▸ Work instruction: Show every line below where "that" can be found.

··· Given entries ···

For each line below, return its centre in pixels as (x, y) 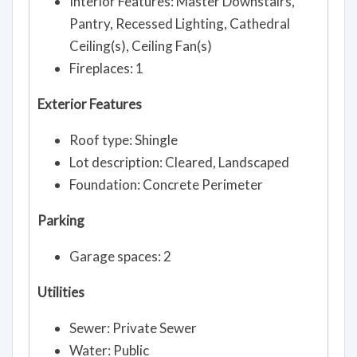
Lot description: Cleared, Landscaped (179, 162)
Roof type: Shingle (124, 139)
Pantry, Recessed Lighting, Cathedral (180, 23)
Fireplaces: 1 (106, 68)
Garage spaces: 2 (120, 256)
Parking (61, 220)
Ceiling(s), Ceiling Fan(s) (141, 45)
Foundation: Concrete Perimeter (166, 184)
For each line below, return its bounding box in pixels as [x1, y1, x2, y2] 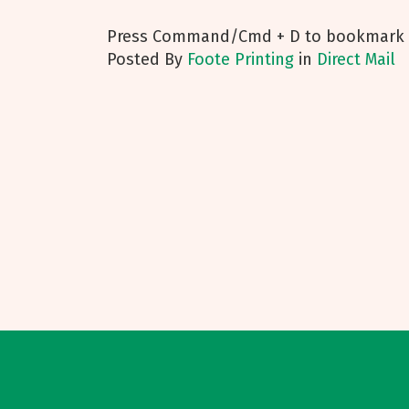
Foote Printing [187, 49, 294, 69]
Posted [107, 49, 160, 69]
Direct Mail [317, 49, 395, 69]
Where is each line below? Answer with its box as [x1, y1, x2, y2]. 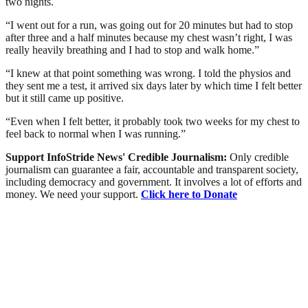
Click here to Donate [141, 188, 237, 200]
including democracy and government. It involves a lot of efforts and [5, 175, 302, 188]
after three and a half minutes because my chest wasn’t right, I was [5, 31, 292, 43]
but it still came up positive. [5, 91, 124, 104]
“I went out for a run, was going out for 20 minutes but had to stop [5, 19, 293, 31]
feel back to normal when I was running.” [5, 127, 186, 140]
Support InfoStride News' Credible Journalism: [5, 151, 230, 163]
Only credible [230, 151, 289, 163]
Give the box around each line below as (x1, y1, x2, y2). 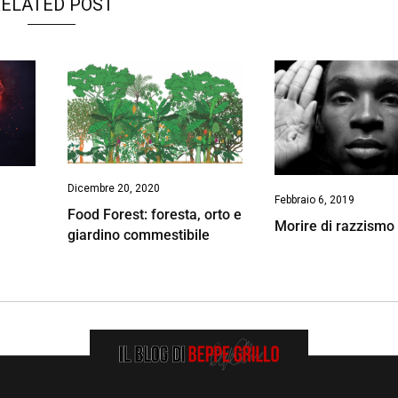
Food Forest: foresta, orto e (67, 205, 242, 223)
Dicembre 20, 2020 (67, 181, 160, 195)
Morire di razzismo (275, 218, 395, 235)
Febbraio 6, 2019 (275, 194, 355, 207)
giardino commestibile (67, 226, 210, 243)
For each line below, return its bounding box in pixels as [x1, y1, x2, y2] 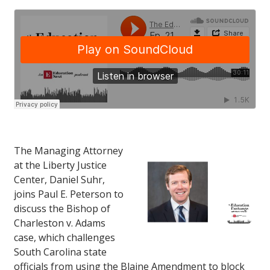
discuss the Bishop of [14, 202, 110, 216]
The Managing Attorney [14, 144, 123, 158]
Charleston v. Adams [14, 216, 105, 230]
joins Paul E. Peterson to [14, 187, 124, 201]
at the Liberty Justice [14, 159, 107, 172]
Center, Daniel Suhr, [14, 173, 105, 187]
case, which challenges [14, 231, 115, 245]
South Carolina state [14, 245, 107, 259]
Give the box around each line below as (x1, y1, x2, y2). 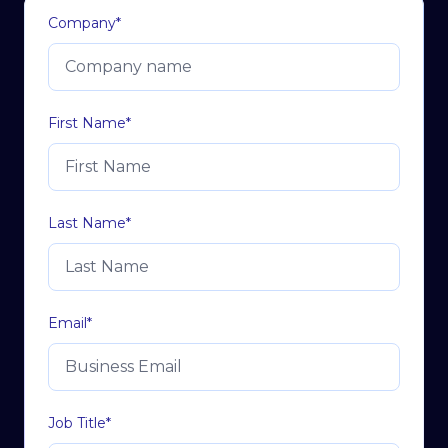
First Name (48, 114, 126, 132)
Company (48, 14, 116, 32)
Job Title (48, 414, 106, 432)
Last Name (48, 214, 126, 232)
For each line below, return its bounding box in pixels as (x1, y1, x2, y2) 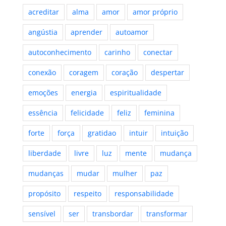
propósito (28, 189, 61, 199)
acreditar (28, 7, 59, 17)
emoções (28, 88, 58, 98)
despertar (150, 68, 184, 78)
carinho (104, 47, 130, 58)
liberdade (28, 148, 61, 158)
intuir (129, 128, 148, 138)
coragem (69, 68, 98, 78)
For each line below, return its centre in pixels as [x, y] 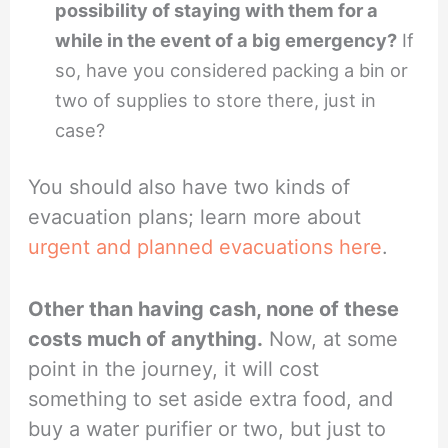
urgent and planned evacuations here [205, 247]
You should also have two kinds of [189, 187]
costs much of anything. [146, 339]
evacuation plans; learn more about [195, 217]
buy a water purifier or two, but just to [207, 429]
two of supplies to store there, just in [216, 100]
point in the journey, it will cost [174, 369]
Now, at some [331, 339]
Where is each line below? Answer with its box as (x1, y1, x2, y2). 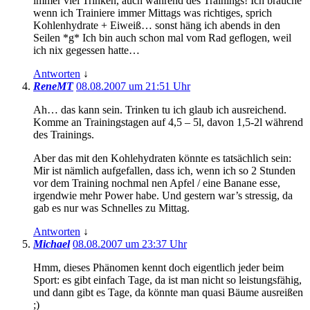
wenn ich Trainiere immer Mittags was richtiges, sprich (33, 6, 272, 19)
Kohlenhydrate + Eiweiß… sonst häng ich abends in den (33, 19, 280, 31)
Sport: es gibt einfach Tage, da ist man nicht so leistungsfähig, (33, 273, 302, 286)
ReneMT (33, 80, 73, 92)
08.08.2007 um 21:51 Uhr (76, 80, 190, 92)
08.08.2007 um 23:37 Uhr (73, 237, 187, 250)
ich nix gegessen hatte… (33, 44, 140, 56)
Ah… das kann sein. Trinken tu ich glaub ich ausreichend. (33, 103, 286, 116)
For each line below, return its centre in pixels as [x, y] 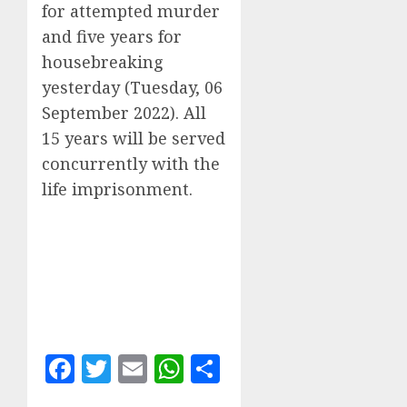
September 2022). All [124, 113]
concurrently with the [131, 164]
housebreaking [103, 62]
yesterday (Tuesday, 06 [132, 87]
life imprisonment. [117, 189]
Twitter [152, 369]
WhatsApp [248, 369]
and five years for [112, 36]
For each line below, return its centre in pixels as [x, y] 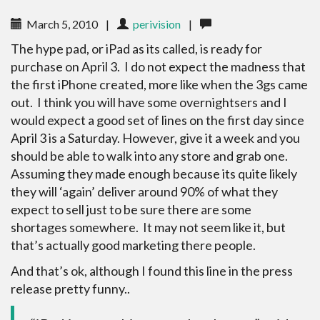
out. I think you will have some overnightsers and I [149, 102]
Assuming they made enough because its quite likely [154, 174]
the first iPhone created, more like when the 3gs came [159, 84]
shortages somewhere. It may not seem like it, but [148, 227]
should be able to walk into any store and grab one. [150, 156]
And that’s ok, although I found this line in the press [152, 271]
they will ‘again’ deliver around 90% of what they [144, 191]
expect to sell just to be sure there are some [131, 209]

···
··· Given entries ···

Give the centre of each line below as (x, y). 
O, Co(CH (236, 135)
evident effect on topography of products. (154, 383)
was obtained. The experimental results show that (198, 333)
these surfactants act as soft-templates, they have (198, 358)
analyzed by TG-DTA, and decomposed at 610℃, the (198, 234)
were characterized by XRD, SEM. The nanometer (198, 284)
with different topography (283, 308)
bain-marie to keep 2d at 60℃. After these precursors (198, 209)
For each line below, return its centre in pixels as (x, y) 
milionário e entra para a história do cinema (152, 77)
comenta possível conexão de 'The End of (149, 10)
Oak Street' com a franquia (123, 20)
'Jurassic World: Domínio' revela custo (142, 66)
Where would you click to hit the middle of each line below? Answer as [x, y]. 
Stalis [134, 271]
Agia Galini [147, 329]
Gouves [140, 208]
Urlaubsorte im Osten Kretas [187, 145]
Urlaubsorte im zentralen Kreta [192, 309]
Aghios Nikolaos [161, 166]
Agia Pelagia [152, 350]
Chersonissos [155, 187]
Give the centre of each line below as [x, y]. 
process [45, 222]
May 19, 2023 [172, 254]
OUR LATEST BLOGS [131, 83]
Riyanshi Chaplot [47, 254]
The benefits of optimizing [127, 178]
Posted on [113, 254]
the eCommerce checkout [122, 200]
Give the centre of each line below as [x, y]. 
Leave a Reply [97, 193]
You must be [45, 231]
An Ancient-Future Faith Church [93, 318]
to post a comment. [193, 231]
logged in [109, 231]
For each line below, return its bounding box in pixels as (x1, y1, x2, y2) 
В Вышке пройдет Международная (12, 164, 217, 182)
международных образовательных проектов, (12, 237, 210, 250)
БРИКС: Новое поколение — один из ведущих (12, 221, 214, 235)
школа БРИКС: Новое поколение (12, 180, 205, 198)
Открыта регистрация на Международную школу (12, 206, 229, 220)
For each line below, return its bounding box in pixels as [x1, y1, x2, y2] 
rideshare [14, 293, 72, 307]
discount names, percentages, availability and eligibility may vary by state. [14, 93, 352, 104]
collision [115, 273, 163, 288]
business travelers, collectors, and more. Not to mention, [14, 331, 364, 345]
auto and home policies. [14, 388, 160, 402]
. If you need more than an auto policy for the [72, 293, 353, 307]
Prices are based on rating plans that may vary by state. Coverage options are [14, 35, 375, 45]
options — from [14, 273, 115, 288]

···
··· Given entries ···

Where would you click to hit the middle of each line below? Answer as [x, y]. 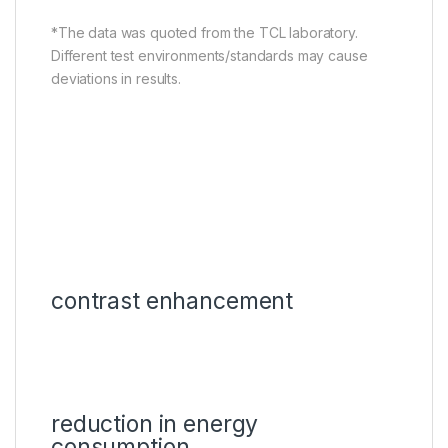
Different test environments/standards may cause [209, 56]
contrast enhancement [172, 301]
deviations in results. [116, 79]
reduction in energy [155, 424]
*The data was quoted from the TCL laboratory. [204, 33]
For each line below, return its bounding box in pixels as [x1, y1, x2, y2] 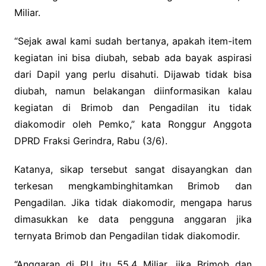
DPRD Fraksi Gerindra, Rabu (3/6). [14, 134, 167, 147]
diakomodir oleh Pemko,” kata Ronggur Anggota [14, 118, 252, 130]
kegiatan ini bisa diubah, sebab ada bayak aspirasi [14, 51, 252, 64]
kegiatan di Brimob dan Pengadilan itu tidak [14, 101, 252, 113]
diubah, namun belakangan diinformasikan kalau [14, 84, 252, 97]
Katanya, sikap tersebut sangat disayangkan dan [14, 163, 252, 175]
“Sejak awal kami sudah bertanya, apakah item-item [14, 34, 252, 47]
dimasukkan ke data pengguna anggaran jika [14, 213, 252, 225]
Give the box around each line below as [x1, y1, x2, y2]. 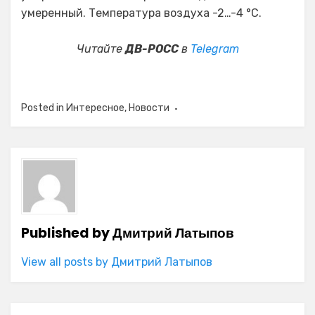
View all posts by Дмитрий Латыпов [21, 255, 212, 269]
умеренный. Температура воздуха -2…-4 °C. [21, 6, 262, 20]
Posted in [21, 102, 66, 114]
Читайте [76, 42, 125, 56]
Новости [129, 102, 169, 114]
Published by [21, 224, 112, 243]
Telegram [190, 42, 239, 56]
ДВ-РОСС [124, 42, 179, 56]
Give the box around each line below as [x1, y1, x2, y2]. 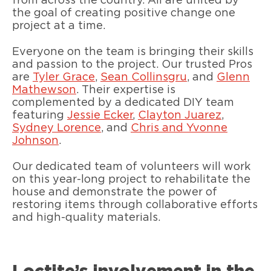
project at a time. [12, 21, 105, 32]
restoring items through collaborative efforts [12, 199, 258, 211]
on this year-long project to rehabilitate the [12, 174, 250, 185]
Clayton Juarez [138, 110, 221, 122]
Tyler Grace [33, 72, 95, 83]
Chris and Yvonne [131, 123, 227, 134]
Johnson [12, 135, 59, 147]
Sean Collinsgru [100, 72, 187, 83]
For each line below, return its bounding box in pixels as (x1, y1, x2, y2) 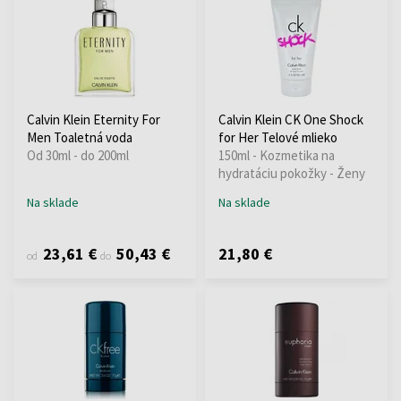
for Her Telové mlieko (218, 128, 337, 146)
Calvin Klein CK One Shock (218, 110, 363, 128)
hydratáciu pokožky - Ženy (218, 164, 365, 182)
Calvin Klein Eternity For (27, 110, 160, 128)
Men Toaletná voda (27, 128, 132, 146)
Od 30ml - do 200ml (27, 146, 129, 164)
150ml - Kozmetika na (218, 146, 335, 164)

···

▸ Completed task:
And that’s ok, although I found this line in the press [152, 271]
was obtained. The experimental results show that (198, 333)
Prices are based on rating plans that may vary by state. Coverage options are [14, 35, 375, 45]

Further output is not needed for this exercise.